Rizvi College of Engineering is a private engineering college, located in the Bandra (west) suburb of Mumbai, in Maharashtra state of India. It was established in 1998, and is managed by the Rizvi Education Society. It is a Muslim religious minority college (i.e., half of all seats are reserved for students from the Muslim religious minority community). It is affiliated to the University of Mumbai (a public university funded by the state government of Maharashtra), is accredited by the All India Council for Technical Education (AICTE) of the Government of India, and is recognized by the Directorate of Technical Education (DTE) of the state government of Maharashtra.

It offers undergraduate education leading to the University of Mumbai's "Bachelor of Engineering" (B.E.) degree in any 1 of the following 6 disciplines: mechanical engineering, electronics engineering, computer engineering, biotechnology, civil engineering, and electronics and telecommunication engineering. The ordinary duration of these undergraduate courses is 4 years.

History
The college was established in the year 1998 by the Rizvi Education Society, which is a "Public Charitable Trust" established under the Societies Act 1950 and registered under the provisions of The Bombay Public Act, 1950. The Society started with the Rizvi College of Arts, Science and Commerce and Rizvi High School in the year 1985. It later established Rizvi College of Hotel Management & Catering Technology, Rizvi College of Engineering, Rizvi Law College, Rizvi College of Education and Rizvi College of Fashion Designing & Creative Arts. All these are located at Rizvi Educational Complex near Carter Road, Bandra (West), Mumbai.

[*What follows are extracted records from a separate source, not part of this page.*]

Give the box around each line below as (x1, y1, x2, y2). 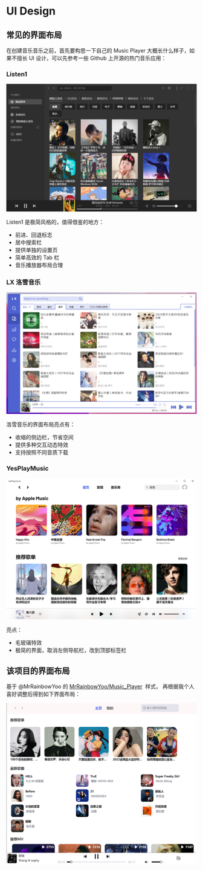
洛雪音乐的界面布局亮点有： (6, 421, 76, 428)
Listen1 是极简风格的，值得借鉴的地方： (6, 218, 105, 225)
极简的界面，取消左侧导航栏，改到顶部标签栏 (14, 646, 127, 654)
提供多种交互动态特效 (14, 441, 68, 448)
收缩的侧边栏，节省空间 (14, 434, 74, 441)
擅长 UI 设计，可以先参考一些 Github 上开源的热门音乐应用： (16, 54, 167, 62)
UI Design (6, 4, 56, 18)
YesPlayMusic (6, 464, 49, 472)
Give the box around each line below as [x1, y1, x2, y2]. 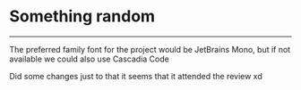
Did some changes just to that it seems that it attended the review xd [9, 70, 262, 81]
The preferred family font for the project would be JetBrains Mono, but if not [9, 44, 291, 54]
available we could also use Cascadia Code [9, 53, 170, 64]
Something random [9, 6, 155, 27]
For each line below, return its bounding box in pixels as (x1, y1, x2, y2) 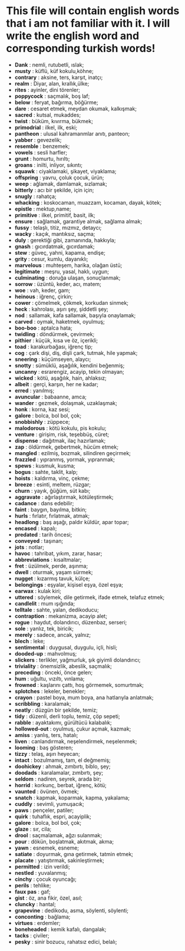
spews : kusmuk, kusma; (14, 462, 75, 469)
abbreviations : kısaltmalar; (14, 556, 82, 563)
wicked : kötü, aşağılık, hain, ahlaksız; (14, 374, 107, 381)
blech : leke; (14, 637, 45, 644)
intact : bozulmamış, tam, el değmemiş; (14, 756, 111, 764)
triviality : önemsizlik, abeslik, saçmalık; (14, 662, 112, 670)
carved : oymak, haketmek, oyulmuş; (14, 318, 105, 325)
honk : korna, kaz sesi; (14, 406, 70, 413)
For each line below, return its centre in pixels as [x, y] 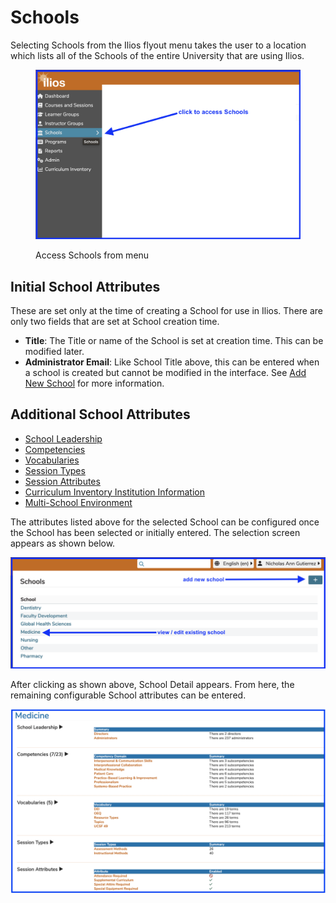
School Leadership [63, 438]
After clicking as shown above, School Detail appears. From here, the [152, 684]
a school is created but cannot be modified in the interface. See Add [165, 372]
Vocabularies [52, 460]
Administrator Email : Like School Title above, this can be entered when [172, 362]
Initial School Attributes [85, 286]
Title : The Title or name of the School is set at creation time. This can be [174, 340]
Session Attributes [62, 481]
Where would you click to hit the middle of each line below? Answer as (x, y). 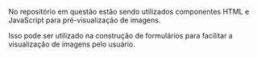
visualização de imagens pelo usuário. (72, 44)
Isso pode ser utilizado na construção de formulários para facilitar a (121, 36)
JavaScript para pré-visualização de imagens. (85, 20)
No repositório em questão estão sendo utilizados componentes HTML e (129, 12)
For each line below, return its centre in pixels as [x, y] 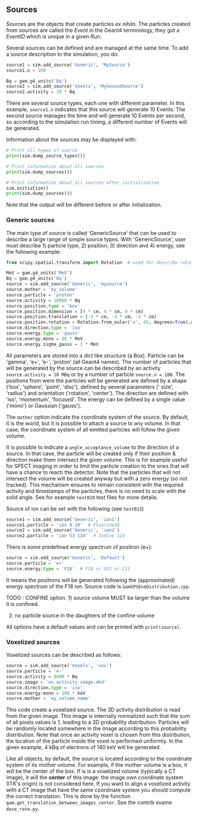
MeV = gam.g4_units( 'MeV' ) [39, 273]
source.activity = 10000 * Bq [43, 300]
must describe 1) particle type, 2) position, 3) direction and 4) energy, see [95, 245]
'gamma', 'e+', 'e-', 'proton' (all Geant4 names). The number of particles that [99, 362]
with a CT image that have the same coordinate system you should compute [98, 790]
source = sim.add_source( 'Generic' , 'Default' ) [66, 558]
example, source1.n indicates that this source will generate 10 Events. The [96, 110]
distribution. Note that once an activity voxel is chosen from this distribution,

Rizvi College of Engineering initially offered instruction leading to the University of Mumbai's Bachelor of Engineering degree (four-year duration) in 3 disciplines: civil engineering, electronics engineering, and mechanical engineering. The first batch of students graduated in the year 2002. New departments were subsequently started: electronics and telecommunication engineering in 2002 (first batch graduating in 2006), computer engineering in 2008 (first batch graduating in 2012), and biotechnology in 2012 (first batch to graduate in 2016). All departments offer degrees of the University of Mumbai.

Campus and location
The college is located near Carter Road, in the Bandra (west) suburb of Mumbai. The campus is an eight-storied building, in which the Rizvi College of Engineering occupies the bottom six floors and the Rizvi College of Architecture occupies the top two floors. (The administrative and other offices are separate for both the colleges. Except a few minor things like the elevator, there is hardly any sharing of facilities between the two colleges, as is required by rules governing colleges in India.)

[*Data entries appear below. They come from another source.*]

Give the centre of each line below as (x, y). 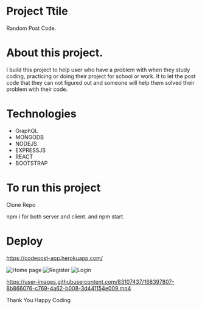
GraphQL (26, 131)
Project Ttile (37, 11)
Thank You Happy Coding (39, 300)
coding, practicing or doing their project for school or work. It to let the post (101, 76)
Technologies (42, 114)
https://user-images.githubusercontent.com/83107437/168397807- (90, 281)
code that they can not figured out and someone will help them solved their (100, 82)
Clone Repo (21, 204)
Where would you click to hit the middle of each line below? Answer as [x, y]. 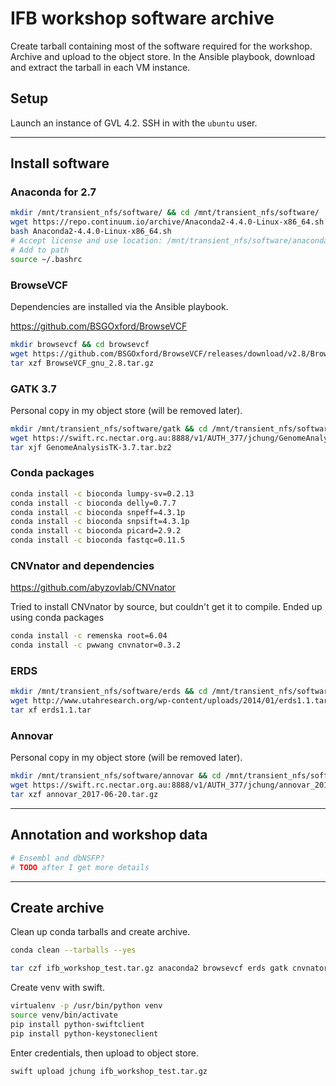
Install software [60, 163]
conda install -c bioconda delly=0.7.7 [93, 503]
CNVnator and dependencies [82, 565]
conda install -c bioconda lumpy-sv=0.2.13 [102, 493]
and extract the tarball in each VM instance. [100, 67]
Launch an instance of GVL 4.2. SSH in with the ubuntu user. [134, 123]
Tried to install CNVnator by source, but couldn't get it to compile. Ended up [166, 607]
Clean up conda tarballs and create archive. [100, 932]
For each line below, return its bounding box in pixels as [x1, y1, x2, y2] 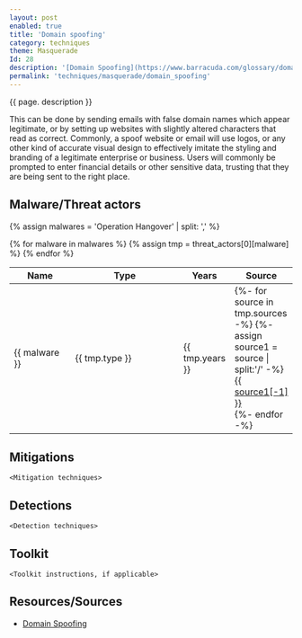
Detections [9, 498, 73, 513]
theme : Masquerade [9, 47, 78, 56]
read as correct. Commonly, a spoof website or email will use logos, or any [9, 132, 286, 144]
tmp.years [182, 351, 226, 364]
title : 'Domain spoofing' [9, 30, 106, 39]
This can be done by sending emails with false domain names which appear [9, 113, 290, 124]
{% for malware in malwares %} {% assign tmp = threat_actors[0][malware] [9, 238, 289, 249]
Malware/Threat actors [9, 197, 142, 212]
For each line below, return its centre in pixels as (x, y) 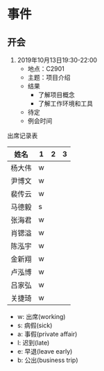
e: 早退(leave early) (45, 351)
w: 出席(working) (41, 316)
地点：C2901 (46, 69)
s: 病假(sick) (35, 325)
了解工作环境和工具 (66, 104)
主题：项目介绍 (49, 77)
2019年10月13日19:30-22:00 (57, 60)
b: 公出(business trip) (47, 360)
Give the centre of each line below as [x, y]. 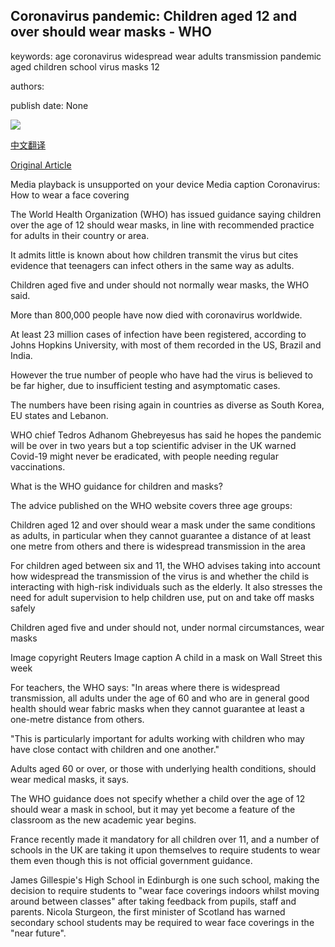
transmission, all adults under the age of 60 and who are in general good [160, 698]
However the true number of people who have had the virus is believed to [161, 375]
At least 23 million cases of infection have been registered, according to [158, 334]
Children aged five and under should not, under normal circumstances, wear [167, 627]
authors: [27, 86]
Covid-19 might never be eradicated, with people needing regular [144, 456]
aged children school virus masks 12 [85, 66]
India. [21, 355]
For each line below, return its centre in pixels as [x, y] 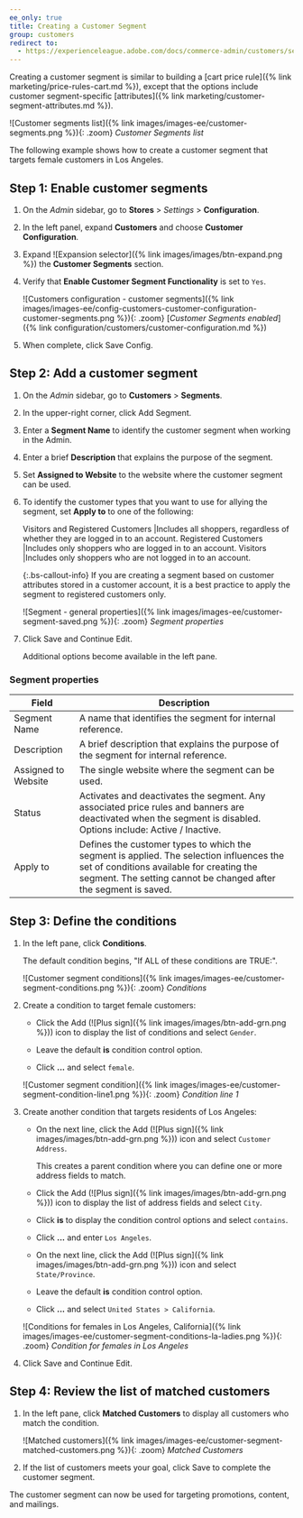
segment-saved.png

Other institutes of the Rizvi Education Society (Rizvi College of Arts, Science and Commerce; Rizvi High School; Rizvi College of Hotel Management & Catering Technology; Rizvi Law College;  Rizvi College of Education; and Rizvi College of Fashion Designing & Creative Arts) are located nearby. Together, all these institutes form the "Rizvi Education Complex".

Admissions
The admissions to the undergraduate programs are made on the basis of scores of engineering entrance examination.

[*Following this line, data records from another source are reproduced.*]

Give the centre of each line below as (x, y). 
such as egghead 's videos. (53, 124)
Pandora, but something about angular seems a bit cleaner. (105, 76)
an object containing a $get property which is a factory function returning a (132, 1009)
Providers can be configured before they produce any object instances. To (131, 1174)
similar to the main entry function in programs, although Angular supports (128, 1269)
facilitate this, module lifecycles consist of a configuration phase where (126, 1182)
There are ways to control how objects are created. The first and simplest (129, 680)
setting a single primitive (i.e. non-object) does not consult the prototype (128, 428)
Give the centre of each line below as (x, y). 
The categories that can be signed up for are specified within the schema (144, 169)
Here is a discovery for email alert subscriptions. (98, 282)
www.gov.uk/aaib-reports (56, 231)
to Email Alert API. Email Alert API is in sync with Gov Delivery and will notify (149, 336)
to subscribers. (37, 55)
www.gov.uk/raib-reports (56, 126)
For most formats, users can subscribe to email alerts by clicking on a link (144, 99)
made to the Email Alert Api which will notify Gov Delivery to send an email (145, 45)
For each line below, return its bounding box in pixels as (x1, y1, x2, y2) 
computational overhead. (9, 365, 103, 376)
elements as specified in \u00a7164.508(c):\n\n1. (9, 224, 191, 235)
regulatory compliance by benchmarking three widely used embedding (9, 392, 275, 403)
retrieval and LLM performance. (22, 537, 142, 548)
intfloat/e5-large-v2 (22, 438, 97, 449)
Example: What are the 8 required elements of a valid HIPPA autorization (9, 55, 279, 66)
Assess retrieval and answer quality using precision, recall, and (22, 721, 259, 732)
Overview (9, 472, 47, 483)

Admissions to half of all seats in each course are managed by the "Common Admission Process" (CAP) of the Directorate of Technical Education of the state government of Maharashtra. Various cast-, region- and gender-based reservations are implemented in these, as per the government rules.

Admissions to the other half of the seats are managed by the college administration. These include seats for the Muslim religious minority, as well as "management quota" in which admission may be obtained via a special donation to the college. Here, too, scores of the engineering entrance examination are used.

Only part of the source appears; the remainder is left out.